Audio signals, such as speech and ambient sounds convey rich information pertaining to a user’s activity, mood or intent. Enabling machines to understand this contextual information is necessary to bridge the gap in human-machine interaction. This is challenging due to its subjective nature, hence, requiring sophisticated techniques. This dissertation presents a set of computational methods, that generalize well across different conditions, for speech-based applications involving emotion recognition and keyword detection, and ambient sounds-based applications such as lifelogging.

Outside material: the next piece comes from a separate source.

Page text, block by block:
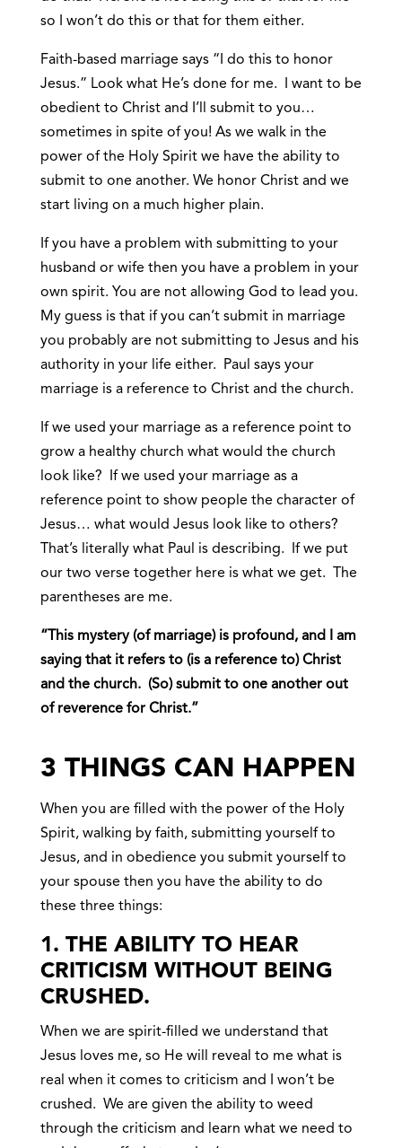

The expression and perception of emotions varies across speakers and cultures, thus, determining features and classification methods that generalize well to different conditions is strongly desired. A latent topic models-based method is proposed to learn supra-segmental features from low-level acoustic descriptors. The derived features outperform state-of-the-art approaches over multiple databases. Cross-corpus studies are conducted to determine the ability of these features to generalize well across different databases. The proposed method is also applied to derive features from facial expressions; a multi-modal fusion overcomes the deficiencies of a speech only approach and further improves the recognition performance.

Besides affecting the acoustic properties of speech, emotions have a strong influence over speech articulation kinematics. A learning approach, which constrains a classifier trained over acoustic descriptors, to also model articulatory data is proposed here. This method requires articulatory information only during the training stage, thus overcoming the challenges inherent to large-scale data collection, while simultaneously exploiting the correlations between articulation kinematics and acoustic descriptors to improve the accuracy of emotion recognition systems.

Identifying context from ambient sounds in a lifelogging scenario requires feature extraction, segmentation and annotation techniques capable of efficiently handling long duration audio recordings; a complete framework for such applications is presented. The performance is evaluated on real world data and accompanied by a prototypical Android-based user interface.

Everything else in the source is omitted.